Collection entries:
>>
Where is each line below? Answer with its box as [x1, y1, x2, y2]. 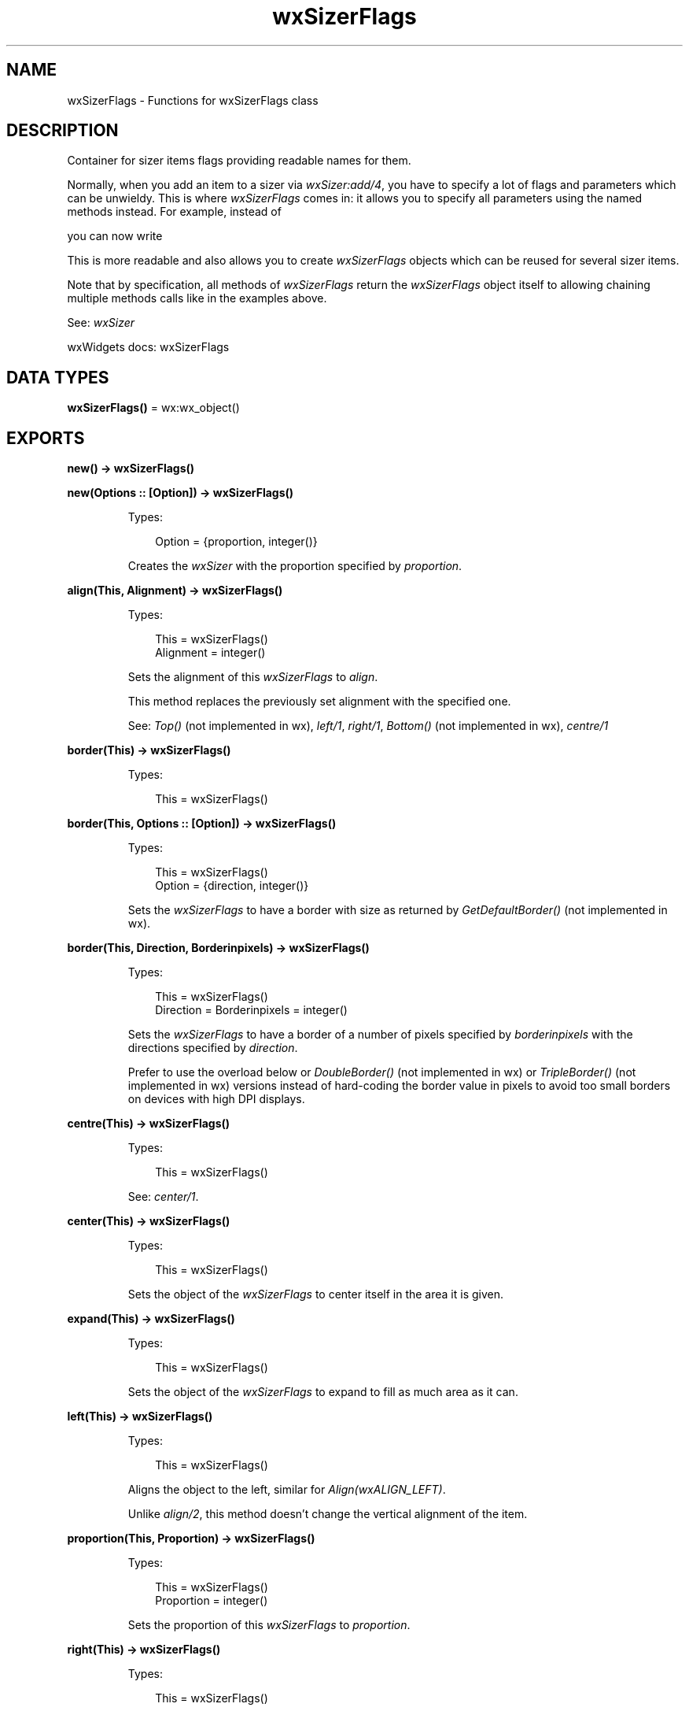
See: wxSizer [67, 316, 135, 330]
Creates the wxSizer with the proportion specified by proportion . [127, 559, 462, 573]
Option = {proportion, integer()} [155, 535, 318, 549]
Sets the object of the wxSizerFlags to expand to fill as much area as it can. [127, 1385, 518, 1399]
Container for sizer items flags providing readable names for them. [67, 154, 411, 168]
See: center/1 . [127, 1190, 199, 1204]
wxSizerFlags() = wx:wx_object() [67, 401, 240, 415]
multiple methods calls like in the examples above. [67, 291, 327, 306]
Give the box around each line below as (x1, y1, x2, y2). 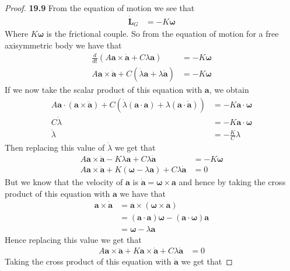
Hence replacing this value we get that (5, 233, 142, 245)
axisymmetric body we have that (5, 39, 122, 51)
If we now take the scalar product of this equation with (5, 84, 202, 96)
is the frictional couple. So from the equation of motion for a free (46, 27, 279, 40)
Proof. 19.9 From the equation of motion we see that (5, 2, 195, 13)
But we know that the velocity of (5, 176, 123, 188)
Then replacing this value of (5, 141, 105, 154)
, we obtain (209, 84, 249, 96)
<<
>>
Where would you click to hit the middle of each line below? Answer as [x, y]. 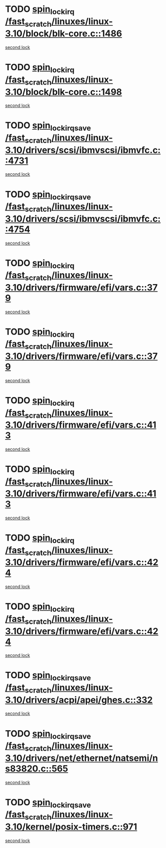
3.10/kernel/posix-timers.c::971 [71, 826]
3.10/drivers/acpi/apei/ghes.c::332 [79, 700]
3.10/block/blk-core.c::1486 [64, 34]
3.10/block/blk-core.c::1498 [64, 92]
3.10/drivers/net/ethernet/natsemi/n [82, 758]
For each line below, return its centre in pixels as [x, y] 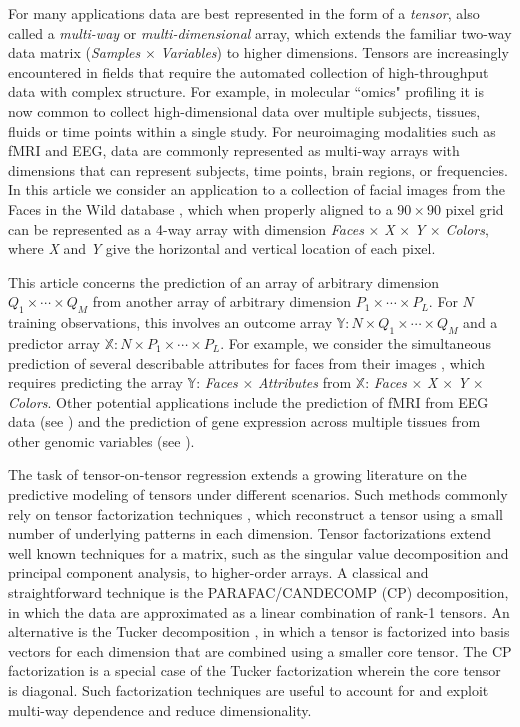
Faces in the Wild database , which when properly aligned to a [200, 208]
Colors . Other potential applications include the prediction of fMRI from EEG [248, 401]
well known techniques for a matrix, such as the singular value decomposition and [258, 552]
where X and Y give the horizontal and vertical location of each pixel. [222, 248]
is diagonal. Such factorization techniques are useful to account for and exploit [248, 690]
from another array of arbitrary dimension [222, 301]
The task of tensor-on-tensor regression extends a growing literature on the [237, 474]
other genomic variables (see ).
<<
>>
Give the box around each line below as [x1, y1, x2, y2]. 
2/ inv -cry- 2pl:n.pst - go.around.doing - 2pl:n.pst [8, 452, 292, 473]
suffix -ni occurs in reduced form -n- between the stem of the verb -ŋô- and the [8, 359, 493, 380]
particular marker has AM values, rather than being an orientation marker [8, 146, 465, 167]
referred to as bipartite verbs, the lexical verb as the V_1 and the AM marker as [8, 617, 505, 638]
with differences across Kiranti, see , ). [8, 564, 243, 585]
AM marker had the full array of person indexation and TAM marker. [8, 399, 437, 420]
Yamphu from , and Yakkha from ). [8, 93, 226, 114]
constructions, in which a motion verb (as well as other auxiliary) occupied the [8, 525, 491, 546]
<<
From the records above, print exactly the lines that run from the line with "where X and" to the line with "other genomic variables (see ).", inclusive.

where X and Y give the horizontal and vertical location of each pixel. [222, 248]
is diagonal. Such factorization techniques are useful to account for and exploit [248, 690]
from another array of arbitrary dimension [222, 301]
The task of tensor-on-tensor regression extends a growing literature on the [237, 474]
other genomic variables (see ).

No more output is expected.